А Зухра как не слышит запретов. Младшенькая и есть младшенькая. Ручками шею отца обоймет, к щеке его прижмется и соловьем смех рассыплет.

– Ты же любишь меня, отец, – шепчет ласково.

– Да люблю! Больше всех люблю! С тобою все надежды связывал, – воском становится бай, – а теперь?

– А теперь ты губишь меня, – говорит Зухра. – Дай мне детство свое догулять, последние годки по лугам отбегать. Успею еще скуке да злу сестринскому обучиться.

– Ой, доченька. Какими глазами ты мир видишь?

– Такими глазами, которые не лгут, белое от черного различать не разучились. Любовь твоя ко мне смертью оборачивается. Или ты не понимаешь этого, отец?

– Понимаю, доченька. Да и ты отцовское сердце пойми.

– Знай же, отец. Где бы я ни была – если его не будет в живых, и меня не будет. Что хочешь, то со мной и делай. А я свое слово сказала.

Отстал бай, призадумался.

А Зухра вновь коротает долгие вечера у костров под звездным небом.

Любила она отца, почитала. Тогда все дети родителей почитали. Но табунщика, знать, больше любила. Думала за шутками да смехом укрыться от строгостей баевых. Да просчиталась. Молодость и мудрость по разные стороны реки живут. Юность прятаться не умеет.

Няньки ли постарались, завистливые ли сестры выследили, только подгадали, когда с любимым вдвоем у костра звезды считали. Тайком привели бая.

Отступать дале некуда.

От гнева байского горы проснулись, ручьи остановились, деревья до земли ветви склонили.

Приказал бай джигита связать и табун лошадей по нему прогнать. А Зухру повелел в сундук упрятать да темной ночью с самой высокой горы сбросить.

Черной ночью вершилось черное дело.

Подхватили сестры сундук и в горы понесли.

Ветер спал в горах – здесь его ночь застала.

Не заметили сестры, разбудили ветер.

Проснулся он, огляделся – видит – недоброе замышляется. За любовь жизни лишают.

Налетел, разметал сестер в разные стороны, а сундук с собой унес, на самую высокую вершину поставил. Это для того, чтобы табунщик, если он жив остался, увидел свою любимую и за ней пришел.

Гора с тех пор в народе Сундуком зовется.

Старших сестер за характер злой ветер покарал – тоже в горы превратил. Далеко стоят, до Сундука никогда не дойдут.

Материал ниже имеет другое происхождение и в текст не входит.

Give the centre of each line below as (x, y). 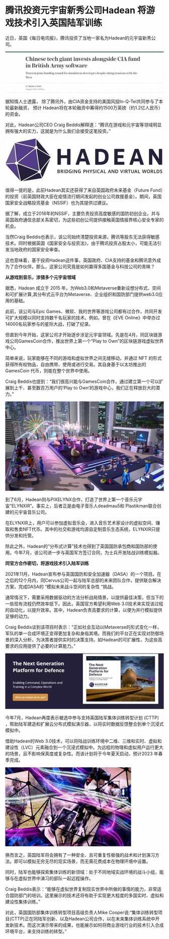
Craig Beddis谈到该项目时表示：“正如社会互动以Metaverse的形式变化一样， (83, 627)
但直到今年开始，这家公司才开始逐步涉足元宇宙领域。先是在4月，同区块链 (82, 335)
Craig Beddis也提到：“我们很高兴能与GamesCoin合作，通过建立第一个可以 (82, 381)
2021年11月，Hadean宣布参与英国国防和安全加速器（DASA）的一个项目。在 (83, 574)
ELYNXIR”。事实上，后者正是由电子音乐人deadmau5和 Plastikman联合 (84, 506)
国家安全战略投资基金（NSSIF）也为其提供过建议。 (58, 203)
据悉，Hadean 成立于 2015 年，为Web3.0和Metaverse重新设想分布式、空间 (83, 288)
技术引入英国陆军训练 (58, 23)
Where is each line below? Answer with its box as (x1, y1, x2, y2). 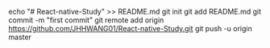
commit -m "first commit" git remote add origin (8, 15, 164, 25)
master (8, 32, 32, 42)
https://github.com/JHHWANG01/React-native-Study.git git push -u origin (8, 24, 252, 33)
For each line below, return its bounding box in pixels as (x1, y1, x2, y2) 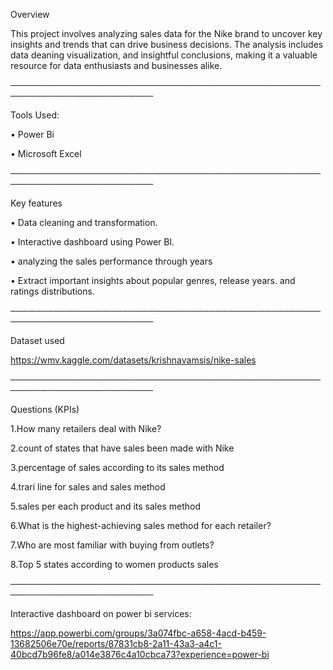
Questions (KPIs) (10, 404, 80, 415)
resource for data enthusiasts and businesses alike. (10, 60, 223, 71)
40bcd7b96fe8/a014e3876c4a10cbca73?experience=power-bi (10, 649, 270, 660)
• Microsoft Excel (10, 148, 82, 159)
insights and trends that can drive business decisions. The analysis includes (10, 39, 324, 50)
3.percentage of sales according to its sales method (10, 462, 225, 473)
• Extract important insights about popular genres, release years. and (10, 275, 296, 286)
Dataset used (10, 335, 65, 346)
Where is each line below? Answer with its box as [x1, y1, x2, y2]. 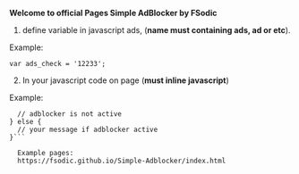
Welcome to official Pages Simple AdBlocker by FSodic [9, 8, 218, 18]
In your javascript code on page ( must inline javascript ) [21, 75, 230, 86]
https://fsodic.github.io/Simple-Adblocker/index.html [17, 156, 226, 165]
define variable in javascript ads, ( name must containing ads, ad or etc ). [21, 25, 291, 35]
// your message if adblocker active [17, 125, 158, 134]
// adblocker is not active [17, 110, 123, 119]
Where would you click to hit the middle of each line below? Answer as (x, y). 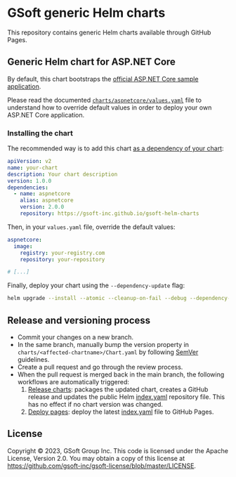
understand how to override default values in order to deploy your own (110, 107)
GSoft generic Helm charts (86, 13)
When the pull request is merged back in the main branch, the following (121, 374)
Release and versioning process (79, 320)
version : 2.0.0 (42, 207)
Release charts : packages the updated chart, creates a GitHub (118, 389)
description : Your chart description (63, 174)
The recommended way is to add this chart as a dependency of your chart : (116, 148)
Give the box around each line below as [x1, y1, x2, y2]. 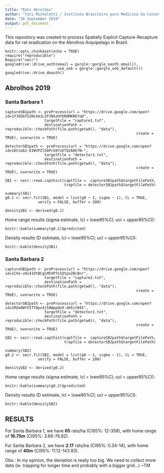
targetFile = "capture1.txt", [44, 118, 106, 123]
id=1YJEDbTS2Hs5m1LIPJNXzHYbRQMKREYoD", [5, 114, 89, 119]
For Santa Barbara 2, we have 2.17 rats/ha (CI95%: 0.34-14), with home [5, 443, 149, 448]
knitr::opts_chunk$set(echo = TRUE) [5, 49, 80, 54]
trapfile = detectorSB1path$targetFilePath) [64, 182, 156, 187]
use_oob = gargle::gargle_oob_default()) [57, 66, 143, 71]
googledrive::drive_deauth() [5, 71, 64, 75]
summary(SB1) [5, 191, 32, 196]
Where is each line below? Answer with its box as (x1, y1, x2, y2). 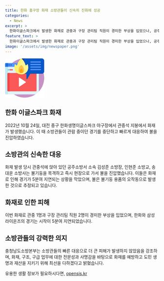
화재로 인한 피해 (5, 198, 50, 207)
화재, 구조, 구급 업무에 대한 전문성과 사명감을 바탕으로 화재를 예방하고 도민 (11, 254, 152, 259)
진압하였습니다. (5, 135, 34, 140)
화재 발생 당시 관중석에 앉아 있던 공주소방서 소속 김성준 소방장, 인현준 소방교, (5, 164, 151, 170)
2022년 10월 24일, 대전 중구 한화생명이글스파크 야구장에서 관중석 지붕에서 (5, 122, 146, 128)
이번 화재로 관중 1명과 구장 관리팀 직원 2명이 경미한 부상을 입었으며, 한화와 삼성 (5, 212, 155, 218)
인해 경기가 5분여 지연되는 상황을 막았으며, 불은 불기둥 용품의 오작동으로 (10, 176, 147, 182)
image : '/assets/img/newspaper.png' (5, 44, 80, 49)
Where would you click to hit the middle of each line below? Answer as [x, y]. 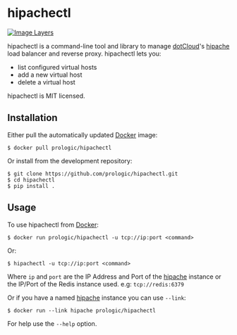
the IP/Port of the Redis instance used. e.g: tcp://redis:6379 [96, 284]
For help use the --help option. [52, 323]
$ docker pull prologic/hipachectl [60, 148]
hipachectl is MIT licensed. [47, 96]
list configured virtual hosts [57, 67]
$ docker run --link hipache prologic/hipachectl [82, 310]
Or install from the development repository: [70, 160]
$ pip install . [31, 186]
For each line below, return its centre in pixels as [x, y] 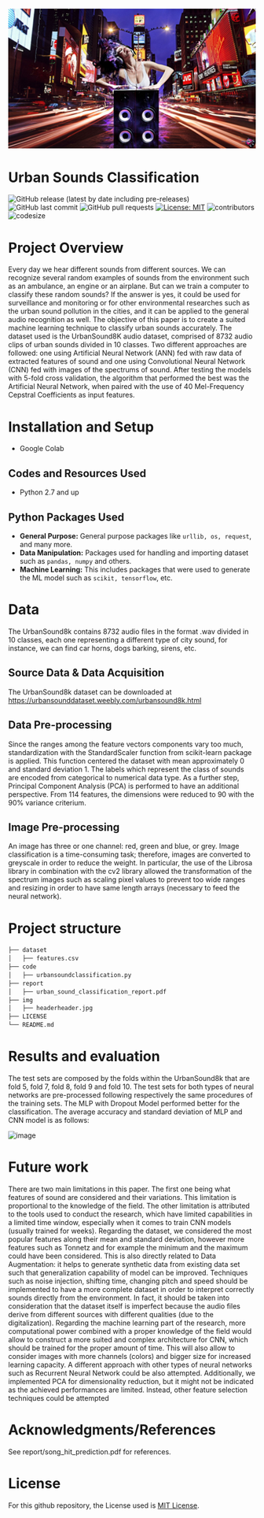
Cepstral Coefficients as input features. [71, 395]
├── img [21, 1000]
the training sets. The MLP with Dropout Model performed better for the [124, 1103]
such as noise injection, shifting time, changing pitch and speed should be [128, 1281]
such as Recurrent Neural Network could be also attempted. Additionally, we [132, 1373]
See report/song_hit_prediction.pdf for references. [90, 1451]
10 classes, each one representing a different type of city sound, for [118, 639]
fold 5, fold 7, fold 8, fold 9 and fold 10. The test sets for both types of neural [131, 1087]
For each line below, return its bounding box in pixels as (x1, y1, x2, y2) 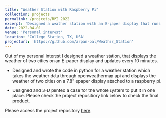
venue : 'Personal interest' (5, 30, 63, 35)
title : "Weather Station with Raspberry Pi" (5, 7, 99, 12)
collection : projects (5, 12, 50, 17)
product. (12, 98, 30, 104)
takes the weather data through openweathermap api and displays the (12, 72, 156, 79)
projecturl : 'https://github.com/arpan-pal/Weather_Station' (5, 39, 134, 44)
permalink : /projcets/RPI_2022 (5, 16, 70, 21)
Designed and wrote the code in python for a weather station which (12, 67, 150, 73)
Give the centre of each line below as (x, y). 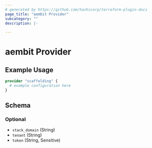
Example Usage (29, 70)
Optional (15, 119)
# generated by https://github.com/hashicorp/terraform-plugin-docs (76, 10)
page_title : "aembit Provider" (37, 14)
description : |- (22, 23)
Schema (18, 106)
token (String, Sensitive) (36, 140)
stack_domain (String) (33, 130)

И бая покарал. Голову сорвал, наугад забросил. Гора Лысая – это голова бая. На вершине три дерева растут, корнями голову век от века мучают. Не иди против любви – она жизни засохнуть не позволяет.

Вот такая история, малай.

– А Зухра где, дядя Рифкат?

– Зухра? Утром отыскали люди сундук, открыли его, а оттуда ночная птица вылетела. Как она в сундук попала? А Зухры так и не нашли. Только шарфик ее на дне сундука остался.

– Может это она птицей обернулась?

– Может и она, – легко согласился табунщик.

– А больше ничего о ней не слышали?

– Как не слышать? Много слышали.

– Ой, дядя Рифкат, доскажи!

– Крепость бая опустела. Птицы, звери, люди дорогу туда забыли. Сказывали, но это уже позже добавлялось – поселилась там Зухра. И сейчас там живет. Но увидеть ее никому не дано. Шибко осерчала на людей.

Я по молодости искал крепость. Любопытство одолевало – что же бай в тайных комнатах прятал? Какие богатства, какие небылицы там живут? Многие искали. Но где там! Разве найдешь… Ни следа, ни коня – ничего не осталось. Как в воду кануло. Время все себе забрало. Да и Зухра надежно свое убежище охраняет.

– А вдруг не она это?

– Она. Кто же еще может быть? Далеко не ушла от того места, где любимого загубили. Рядом живет. Где? Никто не знает. А только помогает людям шибко.

– Как?

– Конь ли, корова ли заболеют, к ней идут. Пропадут – и не ищи. А как выздоровеют, сама к дому приведет. Кто в лесу заблудится, Зухра дорогу укажет: впереди идет, песню поет – иди на голос, ближней дорогой до дома доведет. А кто близко к ее владениям поступится – того усыпит. Очнется он далеко от того места, где уснул. И дороги не помнит, и сам себя не помнит. Вот такие дела.